Detective Mystery Stories

Tuesday, July 29, 2014

Steve Payne Interview Part One

I’ve known Steve Payne for a couple decades now. Steve contacted us when we started publishing Classic Pulp Fiction Stories, and said he wanted to write pulp fiction. I don’t remember if I suggested Secret Agent X, or if Steve suggested the character, but in the May 1996 issue of CPFS we began the six-part serial of The Freezing Fiends, the first Secret Agent X novel since March 1939. Steve wasn’t finished; he had become a fan of pulp author G.T. Fleming Roberts, and made the Secret Agent X character his own. In the February 1997 issue of Double Danger Tales, Steve’s second novel, Master of Madness appeared in a three-part serial. The third novel, Halo of Horror was published as a three-part serial beginning with the October 1998 issue of DDT. With the end of the FADING SHADOWS genre magazines, Steve took a break from writing to concentrate more on his profession, but has been working on numerous plots for the character. Meanwhile, “Master of Madness” and “Halo of Horror” were both reprinted by Matt Moring of Altus Press, and 14 years after “Halo of Horror”, Altus Press is releasing Steve’s fourth Secret Agent X tale. “The Resurrection Ring” is a titanic novel of 170,000 words, the longest Secret Agent X novel ever written. I thought it was about time we introduce this amazing writer to everyone.

Tom: Steve, how about telling everyone a little about yourself; your background, history, where you’re from, that sort of thing. Although you have been in the pulp community since the mid ‘90s, there may be some out there who do not know you.

Steve:  I was born in Shreveport, Louisiana, in 1963.  However, I grew up at opposite ends of the Pelican State, both down in Baton Rouge, and here in Ruston, in the heart of north Louisiana’s Pine Hills.  For college I earned a Bachelor of Arts in British History at Louisiana Tech.  That B.A. in hand, I attended Harvard Divinity School, where I had hoped to earn a Master of Theological Studies in Church History.  Soon after I had completed one year of the program, however, my dad suffered amputation of both legs.  So I elected to stay in Ruston, and work as a substitute teacher.  This period confirmed my love for teaching and inspired my enrollment at Tech.  In short order I had earned a Master of Arts in English, with specialties in 18th Century British Literature and 20th Century American Literature.  

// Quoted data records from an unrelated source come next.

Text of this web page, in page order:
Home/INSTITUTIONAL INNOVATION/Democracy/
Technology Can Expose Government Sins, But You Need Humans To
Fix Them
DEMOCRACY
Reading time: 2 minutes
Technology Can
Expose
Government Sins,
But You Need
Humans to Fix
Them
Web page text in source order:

During junior high school (maybe in 1976 or ’77) when I still lived in Baton Rouge, I stumbled upon a paperback reprint of The Creeping Death by the master, Walter Gibson.  Then we moved back to Ruston, where I acquired The Romanoff Jewels, another classic novel of The Shadow.  Not many months afterward, I encountered The Avenger (still love Justice, Inc. and The Blood Ring!), in addition to the fabled Man of Bronze, Doc Savage.  (The Magic Island/Ost was the first of Doc’s novels I read, if I recall correctly.)  Later, still, thanks to Will Murray and you, I grabbed some of the other hero magazines:  Operator #5, The Black Bat (Black Book Detective), a little of the Phantom Detective, and Secret Agent X.

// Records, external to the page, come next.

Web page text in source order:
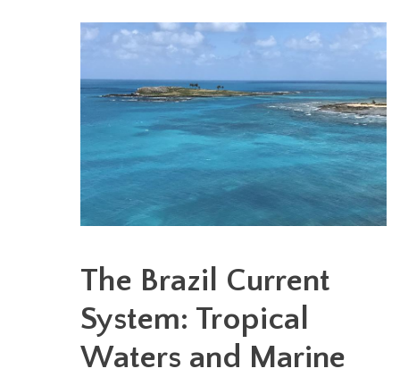
The Brazil Current
System: Tropical
Waters and Marine
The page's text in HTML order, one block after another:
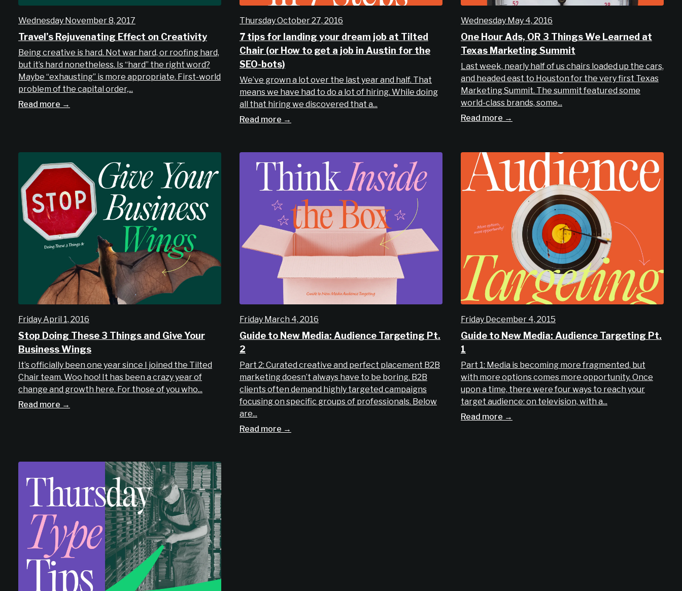
Wednesday November 8, 2017
Travel’s Rejuvenating Effect on Creativity
Being creative is hard. Not war hard, or roofing hard,
but it’s hard nonetheless. Is “hard” the right word?
Maybe “exhausting” is more appropriate. First-world
problem of the capital order,...
Read more →
Thursday October 27, 2016
7 tips for landing your dream job at Tilted
Chair (or How to get a job in Austin for the
SEO-bots)
We’ve grown a lot over the last year and half. That
means we have had to do a lot of hiring. While doing
all that hiring we discovered that a...
Read more →
Wednesday May 4, 2016
One Hour Ads, OR 3 Things We Learned at
Texas Marketing Summit
Last week, nearly half of us chairs loaded up the cars,
and headed east to Houston for the very first Texas
Marketing Summit. The summit featured some
world-class brands, some...
Read more →
Friday April 1, 2016
Stop Doing These 3 Things and Give Your
Business Wings
It’s officially been one year since I joined the Tilted
Chair team. Woo hoo! It has been a crazy year of
change and growth here. For those of you who...
Read more →
Friday March 4, 2016
Guide to New Media: Audience Targeting Pt.
2
Part 2: Curated creative and perfect placement B2B
marketing doesn’t always have to be boring. B2B
clients often demand highly targeted campaigns
focusing on specific groups of professionals. Below
are...
Read more →
Friday December 4, 2015
Guide to New Media: Audience Targeting Pt.
1
Part 1: Media is becoming more fragmented, but
with more options comes more opportunity. Once
upon a time, there were four ways to reach your
target audience: on television, with a...
Read more →
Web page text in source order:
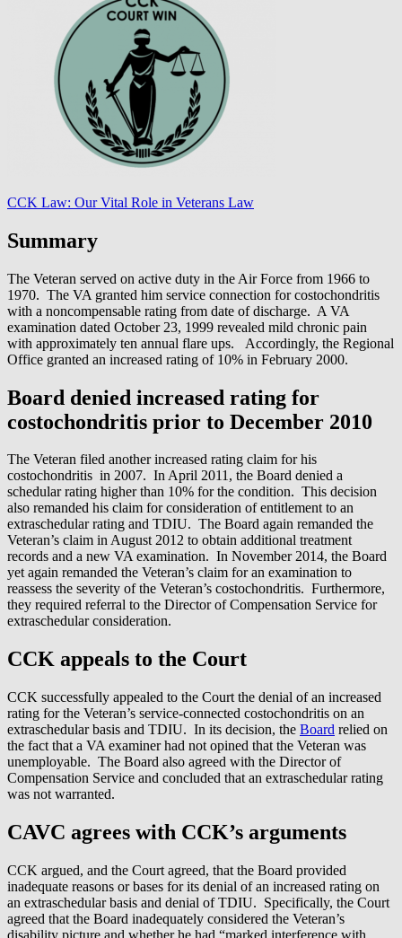
CCK Law: Our Vital Role in Veterans Law
Summary
The Veteran served on active duty in the Air Force from 1966 to
1970. The VA granted him service connection for costochondritis
with a noncompensable rating from date of discharge. A VA
examination dated October 23, 1999 revealed mild chronic pain
with approximately ten annual flare ups. Accordingly, the Regional
Office granted an increased rating of 10% in February 2000.
Board denied increased rating for
costochondritis prior to December 2010
The Veteran filed another increased rating claim for his
costochondritis in 2007. In April 2011, the Board denied a
schedular rating higher than 10% for the condition. This decision
also remanded his claim for consideration of entitlement to an
extraschedular rating and TDIU. The Board again remanded the
Veteran’s claim in August 2012 to obtain additional treatment
records and a new VA examination. In November 2014, the Board
yet again remanded the Veteran’s claim for an examination to
reassess the severity of the Veteran’s costochondritis. Furthermore,
they required referral to the Director of Compensation Service for
extraschedular consideration.
CCK appeals to the Court
CCK successfully appealed to the Court the denial of an increased
rating for the Veteran’s service-connected costochondritis on an
extraschedular basis and TDIU. In its decision, the Board relied on
the fact that a VA examiner had not opined that the Veteran was
unemployable. The Board also agreed with the Director of
Compensation Service and concluded that an extraschedular rating
was not warranted.
CAVC agrees with CCK’s arguments
CCK argued, and the Court agreed, that the Board provided
inadequate reasons or bases for its denial of an increased rating on
an extraschedular basis and denial of TDIU. Specifically, the Court
agreed that the Board inadequately considered the Veteran’s
disability picture and whether he had “marked interference with
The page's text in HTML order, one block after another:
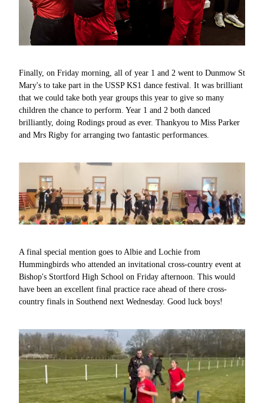
Finally, on Friday morning, all of year 1 and 2 went to Dunmow St
Mary's to take part in the USSP KS1 dance festival. It was brilliant
that we could take both year groups this year to give so many
children the chance to perform. Year 1 and 2 both danced
brilliantly, doing Rodings proud as ever. Thankyou to Miss Parker
and Mrs Rigby for arranging two fantastic performances.
A final special mention goes to Albie and Lochie from
Hummingbirds who attended an invitational cross-country event at
Bishop's Stortford High School on Friday afternoon. This would
have been an excellent final practice race ahead of there cross-
country finals in Southend next Wednesday. Good luck boys!
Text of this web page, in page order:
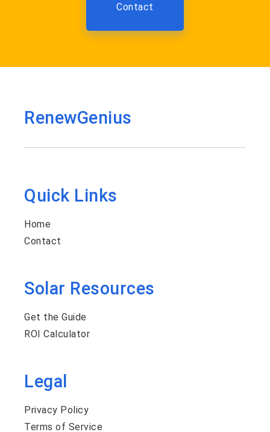
Contact
RenewGenius
Quick Links
Home
Contact
Solar Resources
Get the Guide
ROI Calculator
Legal
Privacy Policy
Terms of Service
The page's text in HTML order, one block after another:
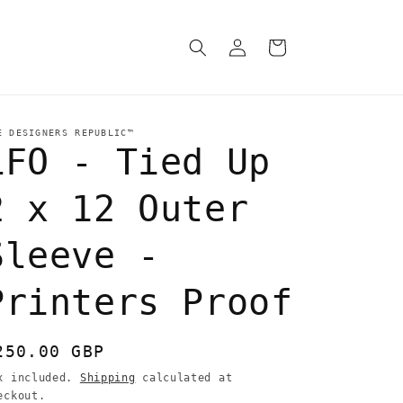
in
Cart
DESIGNERS REPUBLIC™
- Tied Up
x 12 Outer
-
Proof
GBP
included. Shipping
calculated at
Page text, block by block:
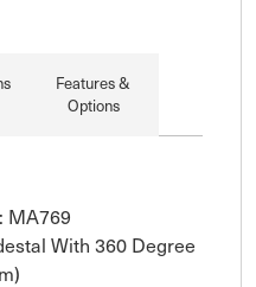
Features &
Options
MA769
With 360 Degree
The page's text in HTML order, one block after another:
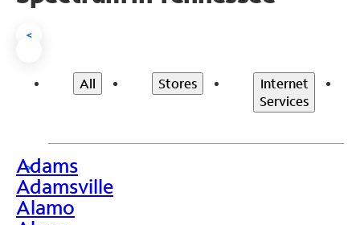
<
All Stores
Internet
Services
>
Adams
Adamsville
Alamo
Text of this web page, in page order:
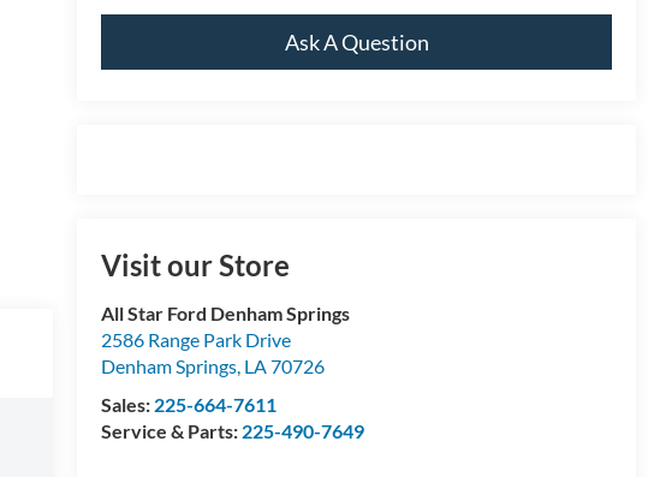
Ask A Question
Visit our Store
All Star Ford Denham Springs
2586 Range Park Drive
Denham Springs, LA70726
Sales: 225-664-7611
Service & Parts: 225-490-7649
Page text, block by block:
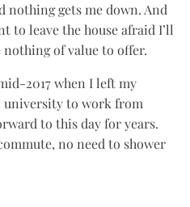
nothing gets me down. And
to leave the house afraid I’ll
nothing of value to offer.
2017 when I left my
university to work from
to this day for years.
no need to shower
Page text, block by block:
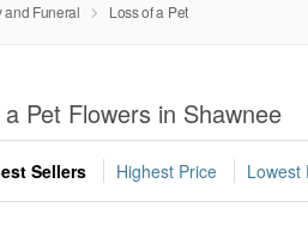
and Funeral Loss of a Pet
Pet Flowers in Shawnee
Sellers Highest Price Lowest
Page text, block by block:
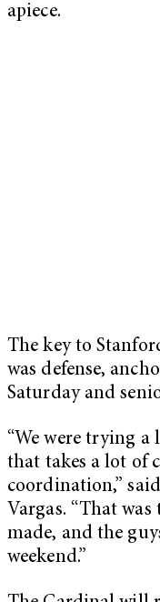
apiece.
The key to
was defense,
Saturday and
“We were trying a
that takes a lot of
coordination,”
Vargas. “That
made, and the
weekend.”
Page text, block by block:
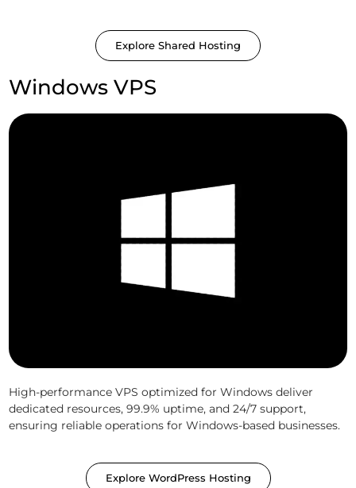
Explore Shared Hosting
Windows VPS
High-performance VPS optimized for Windows deliver
dedicated resources, 99.9% uptime, and 24/7 support,
ensuring reliable operations for Windows-based businesses.
Explore WordPress Hosting
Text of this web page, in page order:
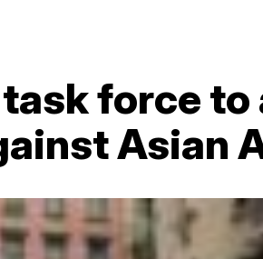
force
Asian

Tom: I believe you teach English Literature in college. Who are your influences in writing, besides G.T. Fleming-Roberts? I think you’ve mentioned A. Conan Doyle before. Anyone else?

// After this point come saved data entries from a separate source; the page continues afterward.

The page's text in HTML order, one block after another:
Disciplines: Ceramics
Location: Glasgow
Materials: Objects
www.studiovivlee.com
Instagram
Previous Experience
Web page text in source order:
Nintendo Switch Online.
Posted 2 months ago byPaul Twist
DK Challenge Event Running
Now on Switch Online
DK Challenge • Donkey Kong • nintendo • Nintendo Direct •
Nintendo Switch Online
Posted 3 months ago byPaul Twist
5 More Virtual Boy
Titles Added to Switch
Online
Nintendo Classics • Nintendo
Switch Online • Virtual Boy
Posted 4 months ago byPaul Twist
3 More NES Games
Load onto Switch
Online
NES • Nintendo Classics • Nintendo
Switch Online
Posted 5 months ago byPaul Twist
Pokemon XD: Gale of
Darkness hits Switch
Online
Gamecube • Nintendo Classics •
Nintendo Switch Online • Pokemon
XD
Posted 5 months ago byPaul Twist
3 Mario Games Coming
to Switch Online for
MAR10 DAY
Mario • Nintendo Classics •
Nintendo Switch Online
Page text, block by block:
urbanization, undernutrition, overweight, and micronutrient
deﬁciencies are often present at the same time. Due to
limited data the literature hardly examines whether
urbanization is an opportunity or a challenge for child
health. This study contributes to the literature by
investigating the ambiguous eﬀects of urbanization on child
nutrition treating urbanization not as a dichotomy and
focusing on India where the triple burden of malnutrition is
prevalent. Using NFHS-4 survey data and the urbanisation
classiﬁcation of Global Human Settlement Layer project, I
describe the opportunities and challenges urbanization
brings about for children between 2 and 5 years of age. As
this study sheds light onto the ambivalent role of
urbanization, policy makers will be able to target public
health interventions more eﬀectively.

Steve:  When I was still teaching full-time, my students often expressed surprise at my love for popular fiction.  Sadly, we (some members of the Academy and many snobbish types) have sold them a “bill of goods” that one can’t be learned and enjoy popular literature.  That’s simply untrue!  To your question:  In class I went out of my way to express appreciation for popular writers like A. Conan Doyle, Fleming-Roberts, and Walter Gibson as inspirations for writing effective, “tricky,” mysteries.  In the same vein I would mention Lester Dent as an electrifying tale-spinner.  Or I would allude to Paul Ernst as another entertaining pulpster, one noteworthy for developing the believable pulp superhero, G.T.F.R’s take on Agent X notwithstanding, of course!

In terms of so-called “literary fiction,” I have developed many favorites:  Russian novelist Feodor Dostoevsky, the Southern Catholic writer Flannery O’Connor, satirist Jonathan Swift, and, for me, a recent discovery Caroline Dormon.  The mother of the Louisiana environmental movement, she was an excellent writer and a tireless crusader.  She was also the nation’s first woman to work in an official capacity with the US Forestry Service.  These notables don’t begin to count the thinkers from my divinity days:  Dr. Dietrich Bonhoeffer, German theologian and anti-Nazi martyr; Will D. Campbell, a radical Baptist preacher and crusader from the Civil Rights era and beyond; Dorothy Day, a Catholic crusader for social justice; and Dr. Cornel West, one of America’s most insightful and challenging contemporary theologians, particularly on issues of racism and classism which still bedevil this country.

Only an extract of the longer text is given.